Third, Illinois’ interest in BIPA’s notice-and-consent requirement is not about silencing or limiting speech. BIPA does not prevent anyone, including Clearview, from discussing the topic of identity or from expressing an opinion about who appears to be in a photograph, regardless of what that opinion may be. Indeed, even if Clearview didn’t speak at all, and simply captured faceprints that it kept in a massive, insecure database, it would violate BIPA. BIPA is not a regulation of speech.

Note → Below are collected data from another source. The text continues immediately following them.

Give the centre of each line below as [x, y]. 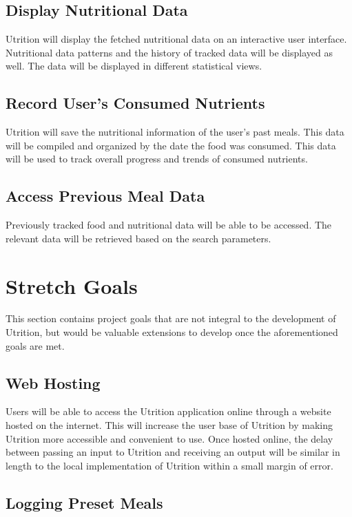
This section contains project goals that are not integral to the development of [171, 318]
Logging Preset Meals [84, 502]
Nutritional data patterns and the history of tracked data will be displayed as [169, 52]
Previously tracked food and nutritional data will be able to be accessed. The [169, 225]
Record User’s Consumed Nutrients [135, 103]
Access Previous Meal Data [105, 196]
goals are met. [35, 345]
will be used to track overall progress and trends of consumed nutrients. [157, 159]
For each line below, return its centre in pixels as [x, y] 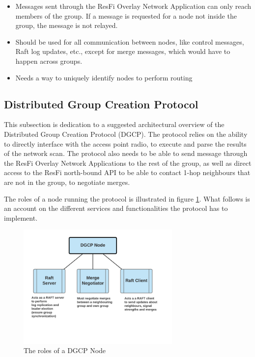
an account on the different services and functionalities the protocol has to [116, 208]
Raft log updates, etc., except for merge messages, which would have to [123, 51]
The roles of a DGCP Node [65, 350]
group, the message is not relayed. [67, 25]
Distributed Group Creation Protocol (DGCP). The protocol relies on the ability [126, 134]
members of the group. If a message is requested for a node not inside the [126, 15]
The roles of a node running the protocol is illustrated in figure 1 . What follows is [127, 198]
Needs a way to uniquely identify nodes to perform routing [104, 77]
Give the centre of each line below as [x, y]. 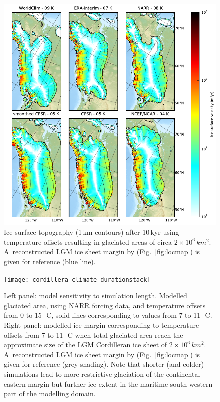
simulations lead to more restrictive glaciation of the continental [102, 374]
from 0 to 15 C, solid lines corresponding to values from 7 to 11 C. [108, 315]
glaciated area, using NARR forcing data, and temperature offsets [105, 305]
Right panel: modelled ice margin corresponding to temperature [102, 324]
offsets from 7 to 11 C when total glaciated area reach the [94, 334]
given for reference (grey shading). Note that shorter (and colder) [104, 364]
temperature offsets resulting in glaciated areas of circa [88, 242]
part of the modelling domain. [50, 394]
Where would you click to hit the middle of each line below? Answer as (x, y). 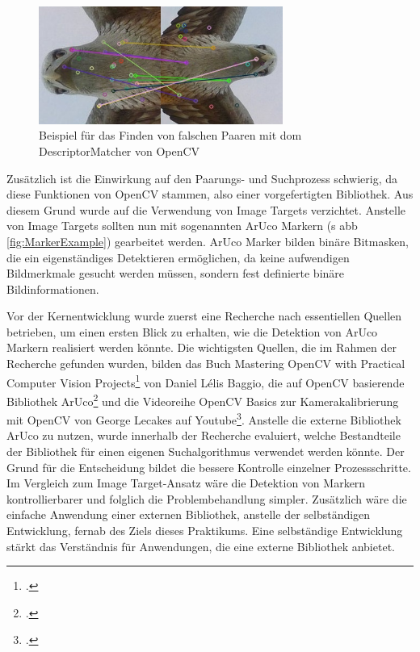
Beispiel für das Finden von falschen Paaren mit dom (170, 135)
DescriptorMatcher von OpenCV (120, 150)
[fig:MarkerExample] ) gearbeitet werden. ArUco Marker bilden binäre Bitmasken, (208, 241)
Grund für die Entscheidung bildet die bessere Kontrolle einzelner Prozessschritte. (209, 467)
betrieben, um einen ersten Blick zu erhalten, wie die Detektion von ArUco (192, 331)
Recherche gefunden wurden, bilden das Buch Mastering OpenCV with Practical (206, 364)
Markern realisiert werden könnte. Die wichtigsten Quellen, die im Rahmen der (202, 347)
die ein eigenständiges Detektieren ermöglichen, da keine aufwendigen (178, 257)
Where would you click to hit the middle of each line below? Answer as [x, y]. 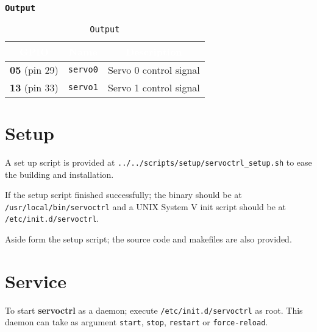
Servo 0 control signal [154, 69]
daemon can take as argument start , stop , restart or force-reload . [137, 322]
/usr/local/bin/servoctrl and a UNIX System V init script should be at [146, 206]
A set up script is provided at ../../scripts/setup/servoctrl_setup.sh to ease [158, 162]
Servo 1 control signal [154, 87]
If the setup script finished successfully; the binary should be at [123, 195]
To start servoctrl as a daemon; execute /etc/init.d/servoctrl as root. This [154, 310]
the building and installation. [59, 174]
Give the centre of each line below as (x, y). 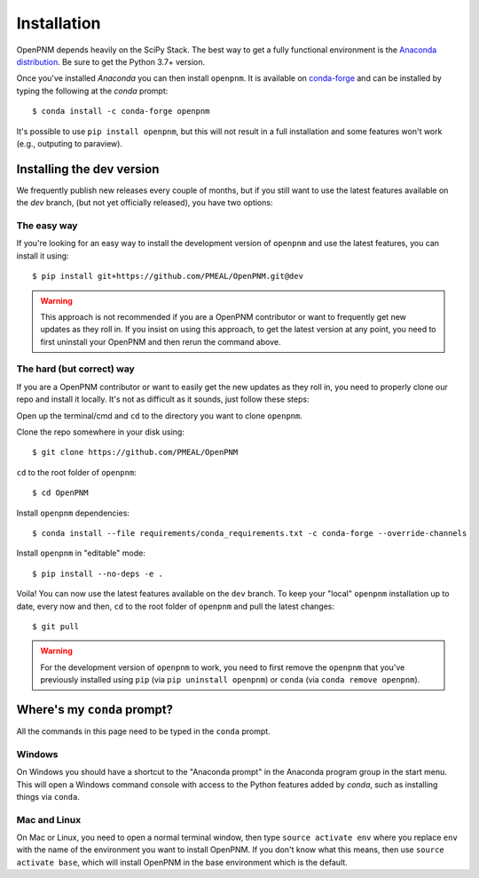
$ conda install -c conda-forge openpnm (121, 112)
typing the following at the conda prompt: (92, 91)
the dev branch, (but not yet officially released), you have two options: (145, 203)
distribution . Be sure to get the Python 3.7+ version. (111, 61)
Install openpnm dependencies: (73, 513)
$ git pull (56, 626)
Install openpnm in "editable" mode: (81, 553)
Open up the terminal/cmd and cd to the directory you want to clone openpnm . (160, 415)
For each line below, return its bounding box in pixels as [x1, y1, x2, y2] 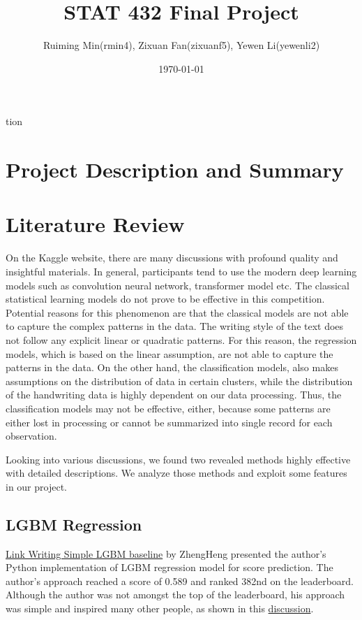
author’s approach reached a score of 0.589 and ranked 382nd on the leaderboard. [6, 573, 354, 588]
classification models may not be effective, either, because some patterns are [6, 401, 331, 415]
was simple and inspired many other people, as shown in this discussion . [6, 601, 314, 616]
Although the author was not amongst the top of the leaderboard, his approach [6, 587, 345, 602]
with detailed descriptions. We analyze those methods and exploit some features [6, 466, 347, 480]
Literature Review [6, 210, 185, 238]
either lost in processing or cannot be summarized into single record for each [6, 414, 333, 429]
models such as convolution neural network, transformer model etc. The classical [6, 277, 349, 292]
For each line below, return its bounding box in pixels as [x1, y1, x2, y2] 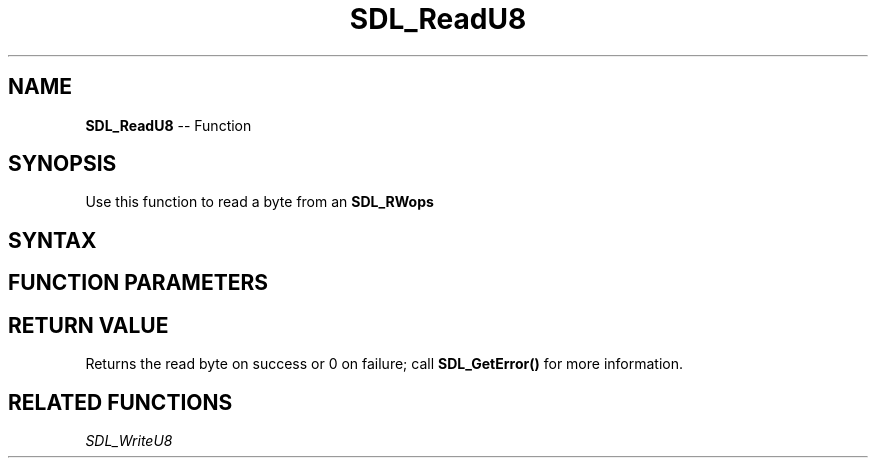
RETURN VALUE [8, 312, 169, 338]
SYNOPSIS [8, 151, 117, 177]
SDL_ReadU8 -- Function [85, 116, 252, 134]
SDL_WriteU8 [85, 431, 173, 449]
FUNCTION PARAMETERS [8, 270, 268, 296]
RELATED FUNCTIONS [8, 389, 233, 415]
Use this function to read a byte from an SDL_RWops [85, 193, 434, 211]
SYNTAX [8, 227, 97, 253]
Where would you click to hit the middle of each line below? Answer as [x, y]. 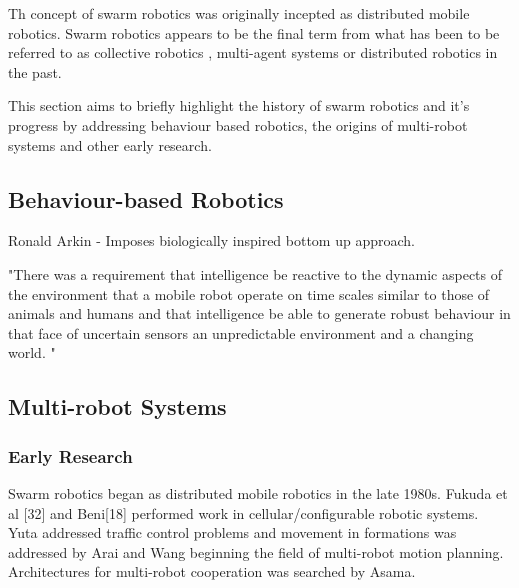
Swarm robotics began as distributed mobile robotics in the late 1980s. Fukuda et [258, 492]
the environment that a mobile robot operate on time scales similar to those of [249, 293]
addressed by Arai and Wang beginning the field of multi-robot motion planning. [256, 551]
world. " [32, 352]
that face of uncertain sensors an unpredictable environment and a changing [241, 332]
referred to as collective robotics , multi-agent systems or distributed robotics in [253, 52]
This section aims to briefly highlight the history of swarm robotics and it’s [239, 105]
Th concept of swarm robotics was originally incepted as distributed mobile [239, 13]
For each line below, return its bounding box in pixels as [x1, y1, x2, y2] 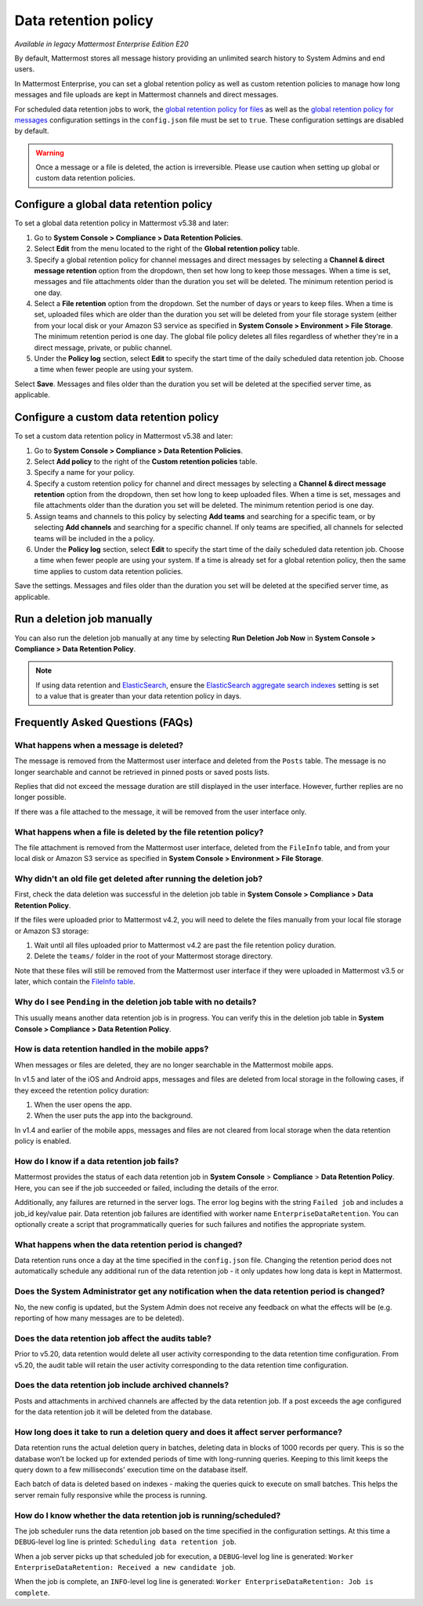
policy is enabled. [14, 1137, 72, 1146]
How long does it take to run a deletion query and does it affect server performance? [14, 1426, 342, 1437]
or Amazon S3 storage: [14, 926, 89, 936]
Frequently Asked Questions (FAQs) [14, 715, 193, 729]
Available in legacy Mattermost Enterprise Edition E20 [14, 39, 189, 49]
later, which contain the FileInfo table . [14, 977, 136, 987]
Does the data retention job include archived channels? [14, 1380, 230, 1391]
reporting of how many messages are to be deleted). [14, 1313, 184, 1323]
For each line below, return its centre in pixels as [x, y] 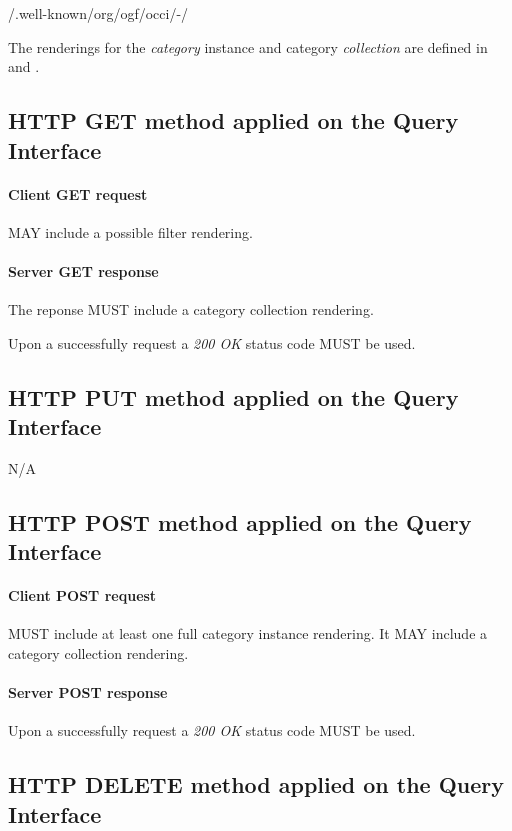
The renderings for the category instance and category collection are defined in [248, 46]
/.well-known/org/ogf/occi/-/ [98, 13]
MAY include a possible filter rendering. [130, 231]
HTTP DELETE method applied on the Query [256, 784]
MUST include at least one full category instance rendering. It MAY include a [248, 633]
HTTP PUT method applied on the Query [233, 396]
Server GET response [83, 270]
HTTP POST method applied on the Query [240, 521]
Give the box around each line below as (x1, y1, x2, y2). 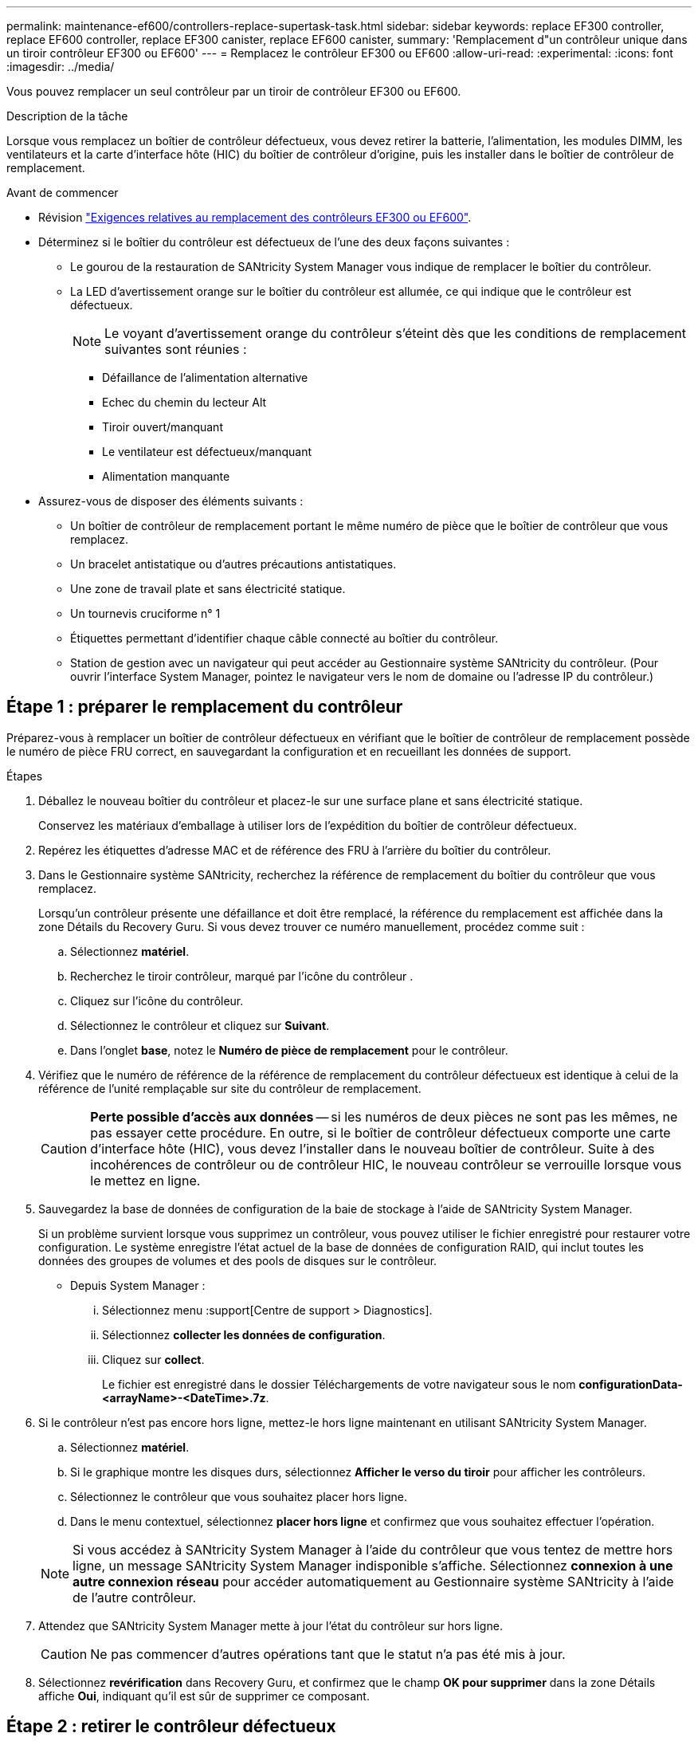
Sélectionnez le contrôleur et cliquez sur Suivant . (70, 1018, 330, 1032)
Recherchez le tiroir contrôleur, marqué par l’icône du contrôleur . (70, 969, 414, 983)
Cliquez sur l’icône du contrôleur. (70, 993, 244, 1008)
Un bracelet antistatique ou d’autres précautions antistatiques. (70, 557, 397, 571)
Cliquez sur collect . (102, 1352, 205, 1366)
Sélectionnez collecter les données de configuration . (102, 1327, 386, 1342)
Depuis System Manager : (70, 1278, 206, 1292)
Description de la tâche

Finally, BIPA’s notice-and-consent requirement is sufficiently tailored to Illinois’ substantial interests in protecting privacy, security, and speech. The problem BIPA seeks to solve is individuals’ lack of knowledge about and control over the capture of their biometric identifiers — and requiring notice and consent perfectly solves it. At the same time, the law doesn’t restrict more speech than necessary because it doesn’t ban the use of faceprints; it simply requires consent first.  

If Clearview’s position prevails, states will be powerless to enact protections against violations of privacy that involve data. But that is a dangerous misreading of the First Amendment. Reasonable notice-and-consent laws governing conduct, like BIPA, simply do not violate the First Amendment.